McLaren’s supercar range including the 12C, the 12C Spider and the P1 went on sale in China on September 9. The 12C and the Spider retail between £165,000 and £195,000 while the luxury P1 costs approximately £866,000.

James Foxall, a motoring columnist for Britain’s Daily Telegraph, said that although western carmakers are clamoring to enter the Chinese market, foreign companies face a number of hurdles in the process. “Western carmakers can’t just pitch up and sell cars in China,” he said. “They have to go into a joint venture with a local manufacturer.”

Watch more: Chinese car company sets up college

General Motors and Ford have both used local partnerships to enable them to produce cars in China. GM operates with Shanghai Automotive Industry Corporation (SAIC) while Ford is in a three-way venture with Chinese Changan and Japanese producer Mazda.

The threat of counterfeiting is also brushed aside by the high-end Western car manufacturers.

McLaren’s Flewitt said the company was not “overly worried” by the prospect. “We are constantly investing a large amount of time, money and brainpower into R&D. That means that while a company may copy what we are producing today, by the time it is introduced and established by a competitor, we will already be focused on the next step forward.”
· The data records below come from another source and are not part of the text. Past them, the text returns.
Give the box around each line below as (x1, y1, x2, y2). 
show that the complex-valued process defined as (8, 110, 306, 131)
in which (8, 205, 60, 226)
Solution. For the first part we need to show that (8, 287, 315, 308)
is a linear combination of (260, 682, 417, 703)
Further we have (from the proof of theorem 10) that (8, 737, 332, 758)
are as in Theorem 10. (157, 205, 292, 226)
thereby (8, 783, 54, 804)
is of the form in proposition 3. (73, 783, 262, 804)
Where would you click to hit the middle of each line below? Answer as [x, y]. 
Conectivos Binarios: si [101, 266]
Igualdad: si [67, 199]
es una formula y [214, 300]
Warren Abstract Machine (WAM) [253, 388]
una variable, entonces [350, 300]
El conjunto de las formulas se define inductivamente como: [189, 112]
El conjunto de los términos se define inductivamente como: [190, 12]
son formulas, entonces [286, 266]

And the reality is that copying a car badly may be simple; doing it to the quality of an Audi or BMW is incredibly difficult. As Foxall added: “Then trying to mass produce it is even more difficult and the Chinese just haven’t got that yet.”
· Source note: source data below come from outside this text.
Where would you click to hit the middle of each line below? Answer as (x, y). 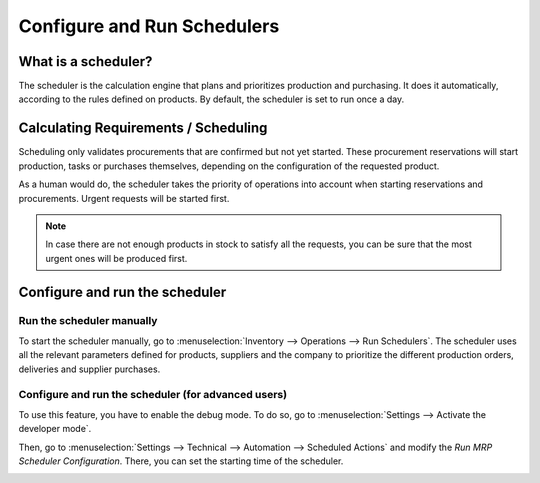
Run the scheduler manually (88, 321)
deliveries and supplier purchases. (89, 369)
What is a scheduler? (85, 61)
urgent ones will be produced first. (116, 258)
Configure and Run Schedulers (149, 26)
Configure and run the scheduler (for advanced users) (153, 395)
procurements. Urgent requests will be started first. (124, 198)
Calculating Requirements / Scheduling (143, 128)
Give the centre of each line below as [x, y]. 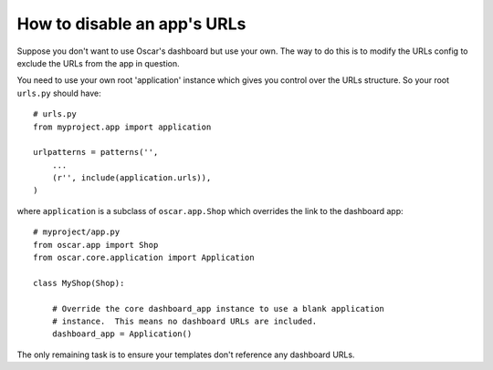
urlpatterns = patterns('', [96, 152]
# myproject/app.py [77, 232]
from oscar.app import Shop [96, 245]
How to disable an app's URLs [131, 24]
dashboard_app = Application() [122, 334]
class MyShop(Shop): [79, 283]
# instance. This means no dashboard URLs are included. [184, 321]
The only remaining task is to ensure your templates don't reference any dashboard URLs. [186, 355]

That’s not to say that Chinese manufacturers are not trying to emulate less sophisticated European cars — at least in terms of their design.
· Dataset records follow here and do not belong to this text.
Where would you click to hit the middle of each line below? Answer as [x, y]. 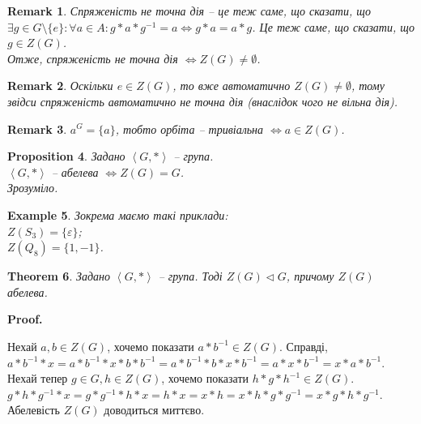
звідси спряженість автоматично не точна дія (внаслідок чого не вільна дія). [203, 101]
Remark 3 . [37, 128]
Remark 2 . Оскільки [60, 86]
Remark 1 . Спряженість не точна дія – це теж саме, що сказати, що [189, 11]
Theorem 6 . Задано [59, 276]
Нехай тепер [38, 378]
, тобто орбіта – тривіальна [189, 128]
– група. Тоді [190, 276]

Paolo Beconcini, a partner and intellectual property expert at Shanghai-based Carroll, Burdick and McDonough, argues that Chinese buyers are less “demanding” than western consumers who require the latest environmentally-friendly engines and safety features.

“Cars are first of all a status symbol, the gate to the middle class.Therefore, Chinese consumers focus more on the outer design of vehicles than in their technology, safety and performance.”